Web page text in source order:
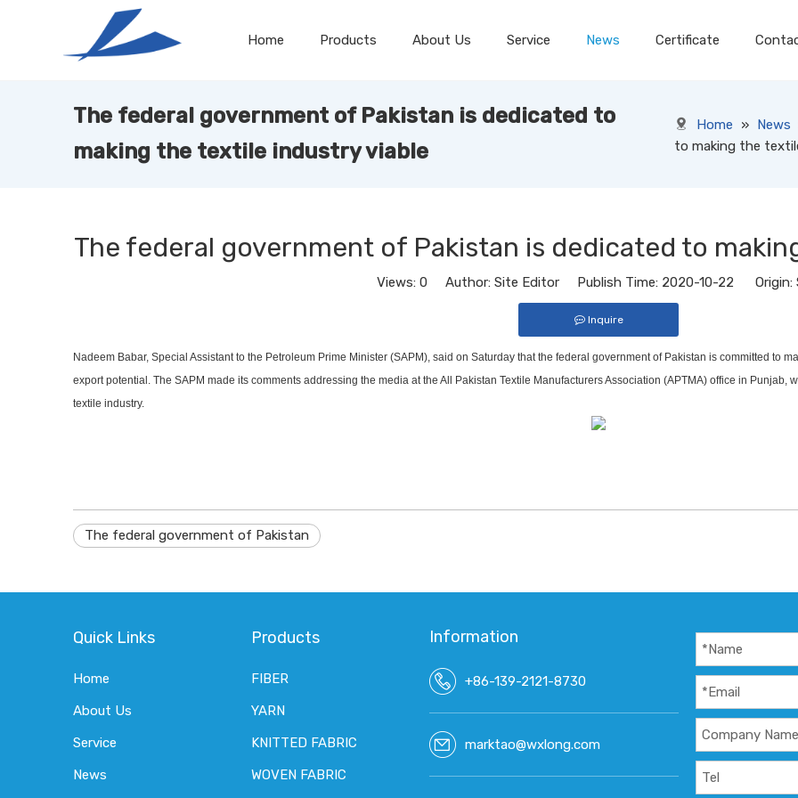
Home Products About Us Service News Certificate
The federal government of Pakistan is dedicated to
making the textile industry viable
Home » News
to making the
The federal government of Pakistan is dedicated to
Views: 0 Author: Site Editor Publish Time: 2020-10-22 Origin:
Inquire
Nadeem Babar, Special Assistant to the Petroleum Prime Minister (SAPM), said on Saturday that the federal government of Pakistan is committed to
export potential. The SAPM made its comments addressing the media at the All Pakistan Textile Manufacturers Association (APTMA) office in
textile industry.
The federal government of Pakistan
Quick Links
Home
About Us
Service
News
Products
FIBER
YARN
KNITTED FABRIC
WOVEN FABRIC
Information
+86-139-2121-8730
marktao@wxlong.com

───

● WORK REQUEST: What you return should match, exactly, the stretch of the listing above that runs from the line with "Nadeem Babar, Special" to its last line.

● ANSWER TO THIS PROBLEM:
Nadeem Babar, Special Assistant to the Petroleum Prime Minister (SAPM), said on Saturday that the federal government of Pakistan is committed to
export potential. The SAPM made its comments addressing the media at the All Pakistan Textile Manufacturers Association (APTMA) office in
textile industry.
The federal government of Pakistan
Quick Links
Home
About Us
Service
News
Products
FIBER
YARN
KNITTED FABRIC
WOVEN FABRIC
Information
+86-139-2121-8730
marktao@wxlong.com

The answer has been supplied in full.